At first glance, it would seem that chemists should have at least re-named oxygen after they rejected Lavoisier’s theory of acidity (though I will argue partly against this intuition later). Lavoisier’s neologism “oxygen”, meaning acid-generator, is an embarrassingly loud advertisement for an outmoded chemical theory. The term comfortably survives in English only because most English speakers have no idea of its etymology. What really puzzles me is how Germans have allowed the term Sauerstoff to persist.Footnote 2 When I hear people say Lavoisier discovered oxygen and heralded modern chemistry, I am reminded of a story I once read as a child, about an itinerant at a time of famine. Arriving at a certain village, he declared to the villagers: “I can show you how to make a soup with stones. Just get me a big pot, some water, and some stones. Then we will have a nice meal together.” He started boiling the stones, then asked for some seasoning. Then he said, “Oh, it would be better if we had a few vegetables to enhance the flavor. And do you have any kind of meat as well? That would be even better. Potatoes or dumplings would add a nice touch, too.” So all these things were added, and a delicious soup was made. “Let’s eat”, said the beggar happily, taking a large bowl of the soup for himself. “What do we do with the stones?”, someone asked.
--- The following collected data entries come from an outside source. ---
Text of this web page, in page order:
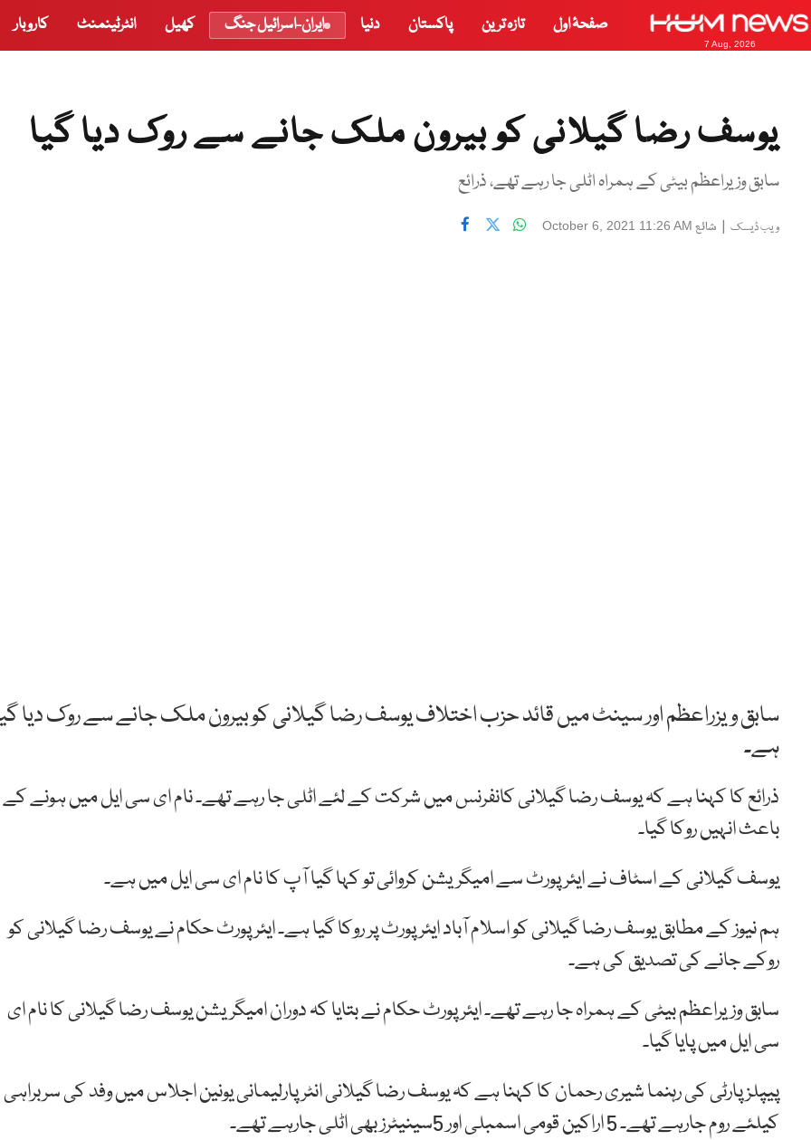
7 Aug, 2026
صفحۂ اول تازہ ترین پاکستان دنیا ایران-اسرائیل جنگ کھیل انٹرٹینمنٹ کاروبار
یوسف رضا گیلانی کو بیرون ملک جانے سے روک دیا گیا
سابق وزیراعظم بیٹی کے ہمراہ اٹلی جا رہے تھے، ذرائع
ویب ڈیسک | شائع October 6, 2021 11:26 AM
سابق ویزراعظم اور سینٹ میں قائد حزب اختلاف یوسف رضا گیلانی کو بیرون ملک جانے سے روک دیا
ہے۔
ذرائع کا کہنا ہے کہ یوسف رضا گیلانی کانفرنس میں شرکت کے لئے اٹلی جا رہے تھے۔ نام ای سی ایل میں ہونے کے
باعث انہیں روکا گیا۔
یوسف گیلانی کے اسٹاف نے ایئرپورٹ سے امیگریشن کروائی تو کہا گیا آپ کا نام ای سی ایل میں ہے۔
ہم نیوز کے مطابق یوسف رضا گیلانی کو اسلام آباد ایئرپورٹ پر روکا گیا ہے۔ ایئرپورٹ حکام نے یوسف رضا گیلانی کو
روکے جانے کی تصدیق کی ہے۔
سابق وزیراعظم بیٹی کے ہمراہ جا رہے تھے۔ ایئرپورٹ حکام نے بتایا کہ دوران امیگریشن یوسف رضا گیلانی کا نام ای
سی ایل میں پایا گیا۔
پیپلزپارٹی کی رہنما شیری رحمان کا کہنا ہے کہ یوسف رضا گیلانی انٹر پارلیمانی یونین اجلاس میں وفد کی سربراہی
کیلئے روم جارہے تھے۔ 5 اراکین قومی اسمبلی اور 5سینیٹرز بھی اٹلی جارہے تھے۔
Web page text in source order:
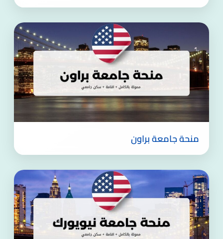
منحة جامعة براون
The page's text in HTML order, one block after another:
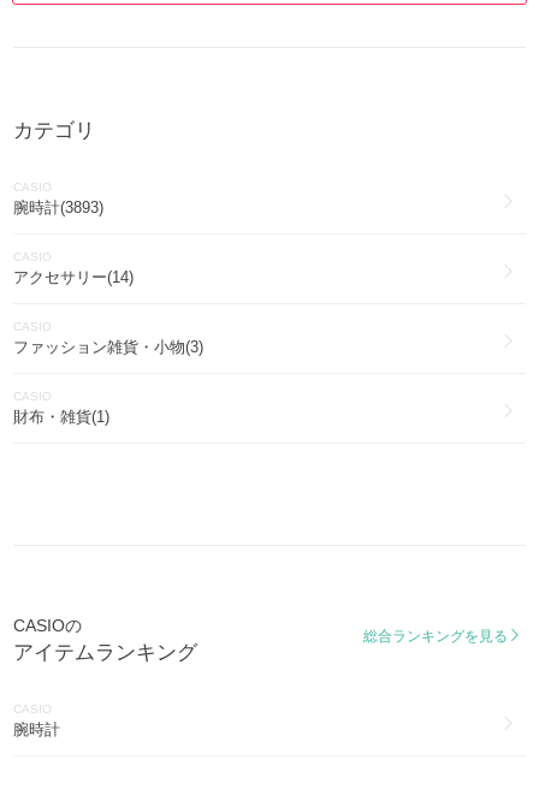
カテゴリ
CASIO
腕時計(3893)
CASIO
アクセサリー(14)
CASIO
ファッション雑貨・小物(3)
CASIO
財布・雑貨(1)
CASIOの
アイテムランキング
総合ランキングを見る
CASIO
腕時計
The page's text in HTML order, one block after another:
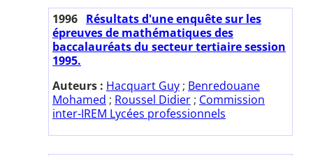
1996 Résultats d'une enquête sur les
épreuves de mathématiques des
baccalauréats du secteur tertiaire session
1995.
Auteurs : Hacquart Guy ; Benredouane
Mohamed ; Roussel Didier ; Commission
inter-IREM Lycées professionnels
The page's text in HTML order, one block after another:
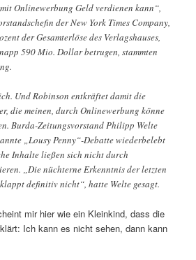
Onlinewerbung Geld verdienen kann“,
der New York Times Company,
der Gesamterlöse des Verlagshauses,
590 Mio. Dollar betrugen, stammten
Und Robinson entkräftet damit die
die meinen, durch Onlinewerbung könne
Burda-Zeitungsvorstand Philipp Welte
„Lousy Penny“-Debatte wiederbelebt
Inhalte ließen sich nicht durch
„Die nüchterne Erkenntnis der letzten
definitiv nicht“, hatte Welte gesagt.
mir hier wie ein Kleinkind, dass die
Ich kann es nicht sehen, dann kann
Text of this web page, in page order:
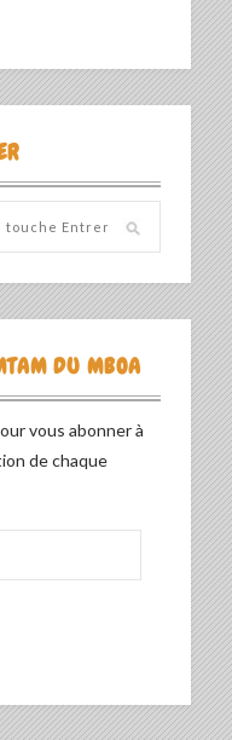
DU MBOA
vous abonner à
de chaque
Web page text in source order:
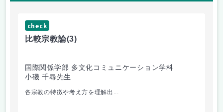
check
比較宗教論(3)
国際関係学部 多文化コミュニケーション学科
小磯 千尋先生
各宗教の特徴や考え方を理解出...
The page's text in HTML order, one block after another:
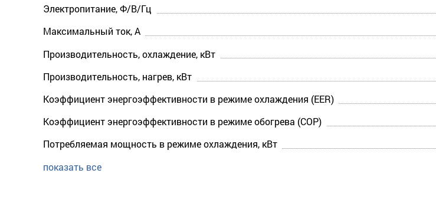
Электропитание, Ф/В/Гц
Максимальный ток, А
Производительность, охлаждение, кВт
Производительность, нагрев, кВт
Коэффициент энергоэффективности в режиме охлаждения (EER)
Коэффициент энергоэффективности в режиме обогрева (COP)
Потребляемая мощность в режиме охлаждения, кВт
показать все
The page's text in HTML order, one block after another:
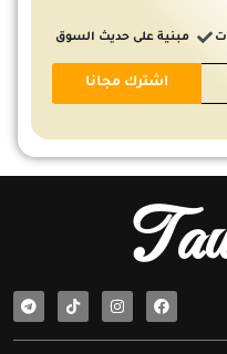
مبنية على حديث السوق
F
a
e
T
e
e
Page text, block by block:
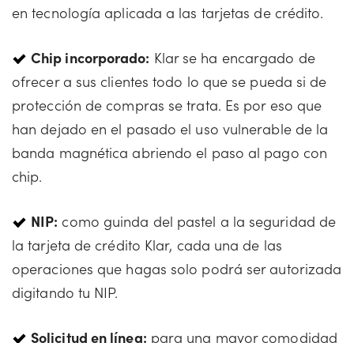
en tecnología aplicada a las tarjetas de crédito.
Chip incorporado: Klar se ha encargado de
ofrecer a sus clientes todo lo que se pueda si de
protección de compras se trata. Es por eso que
han dejado en el pasado el uso vulnerable de la
banda magnética abriendo el paso al pago con
chip.
NIP: como guinda del pastel a la seguridad de
la tarjeta de crédito Klar, cada una de las
operaciones que hagas solo podrá ser autorizada
digitando tu NIP.
Solicitud en línea: para una mayor comodidad
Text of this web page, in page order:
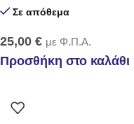
Σε απόθεμα
25,00 € με Φ.Π.Α.
Προσθήκη στο καλάθι
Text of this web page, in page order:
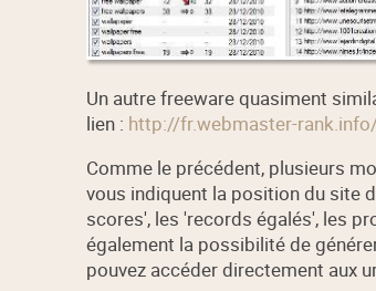
Un autre freeware quasiment
lien : http://fr.webmaster-
Comme le précédent, plusieurs
vous indiquent la position du site
scores', les 'records égalés', les
également la possibilité de
pouvez accéder directement aux
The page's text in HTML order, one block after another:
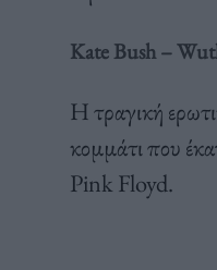
Kate Bush –
Η τραγική
κομμάτι που
Pink Floyd.
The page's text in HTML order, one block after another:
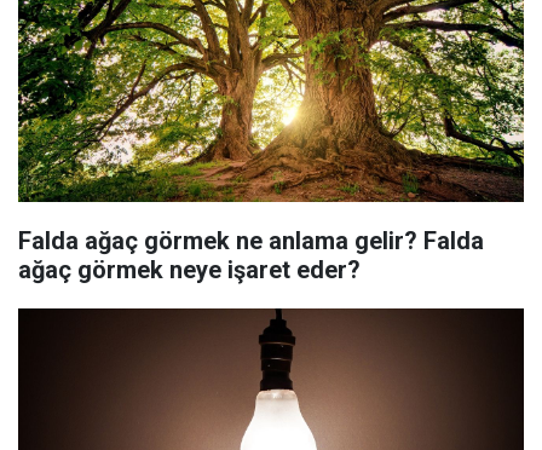
Falda ağaç görmek ne anlama gelir? Falda
ağaç görmek neye işaret eder?
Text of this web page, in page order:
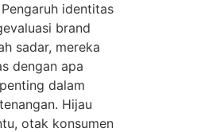
identitas
brand
sadar, mereka
dengan apa
dalam
Hijau
otak konsumen
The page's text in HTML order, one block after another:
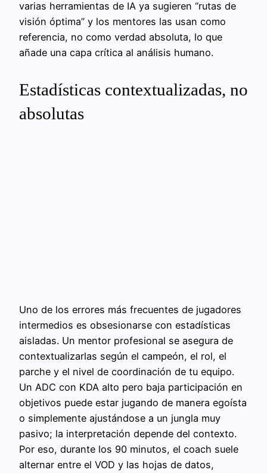
varias herramientas de IA ya sugieren “rutas de
visión óptima” y los mentores las usan como
referencia, no como verdad absoluta, lo que
añade una capa crítica al análisis humano.
Estadísticas contextualizadas, no
absolutas
Uno de los errores más frecuentes de jugadores
intermedios es obsesionarse con estadísticas
aisladas. Un mentor profesional se asegura de
contextualizarlas según el campeón, el rol, el
parche y el nivel de coordinación de tu equipo.
Un ADC con KDA alto pero baja participación en
objetivos puede estar jugando de manera egoísta
o simplemente ajustándose a un jungla muy
pasivo; la interpretación depende del contexto.
Por eso, durante los 90 minutos, el coach suele
alternar entre el VOD y las hojas de datos,
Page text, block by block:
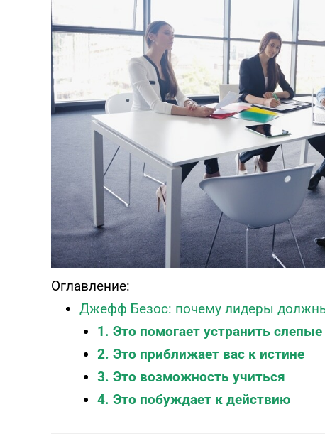
Оглавление:
Джефф Безос: почему лидеры
1. Это помогает устранить
2. Это приближает вас к истине
3. Это возможность учиться
4. Это побуждает к действию
Онлайн диагностика синдрома
эмоционального выгорания
ПРОЙТИ ТЕСТ
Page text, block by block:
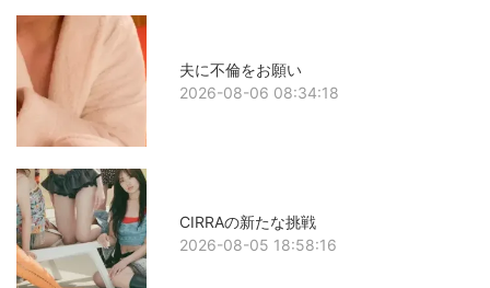
夫に不倫をお願い
2026-08-06 08:34:18
CIRRAの新たな挑戦
2026-08-05 18:58:16
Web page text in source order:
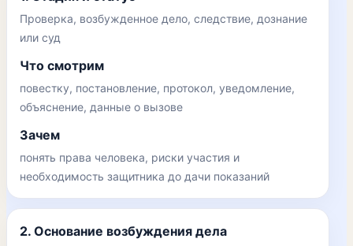
Проверка, возбужденное дело, следствие, дознание
или суд
Что смотрим
повестку, постановление, протокол, уведомление,
объяснение, данные о вызове
Зачем
понять права человека, риски участия и
необходимость защитника до дачи показаний
2. Основание возбуждения дела
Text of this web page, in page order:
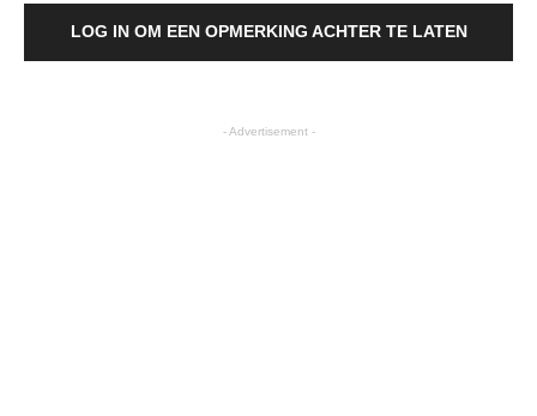
LOG IN OM EEN OPMERKING ACHTER TE LATEN
- Advertisement -

Casually, the man answered, “Oh, you can’t eat the stones. Just take them out.”

But there is a standard philosophical response to this kind of situation, in a tradition of philosophy of language reaching as far back as Frege: although the theoretical meaning of “oxygen” (or its sense, or stereotype) has changed, its reference is still the same. For generic substance terms, the constancy of reference comes down to the idea that the extension of the term has remained constant. In other words, whichever substances Lavoisier called “oxygen”, we still call “oxygen”, and vice versa, even though our understanding of the nature of the substance so designated differs significantly from Lavoisier’s understanding. But this is not so straightforward. First of all, as already mentioned, Lavoisier did not have just one term for oxygen, but two: “oxygen gas” and “oxygen base”, which clearly had different extensions. So if we want to say that our “oxygen” has the same reference as Lavoisier’s “oxygen”, we first need to know for which Lavoisierian oxygen we would like this to be true. This is not an easily removable ambiguity, as we can see from Lavoisier’s famous table of elements (or rather, simple substances) published in his definitive textbook of chemistry in 1789, shown in Fig. 1. In this table he lists old terms corresponding to the new terms proposed by him and his colleagues, and for their neologism “oxygen” he lists the corresponding old terms “Air déphlogistiqué, Air empiréal, Air vital, Base de l’air vital”—both vital air and its base!Footnote 3

Fig. 1
figure 1

Lavoisier’s table of simple substances, from Lavoisier (1789, 192); p. 175 in the English translation (1965)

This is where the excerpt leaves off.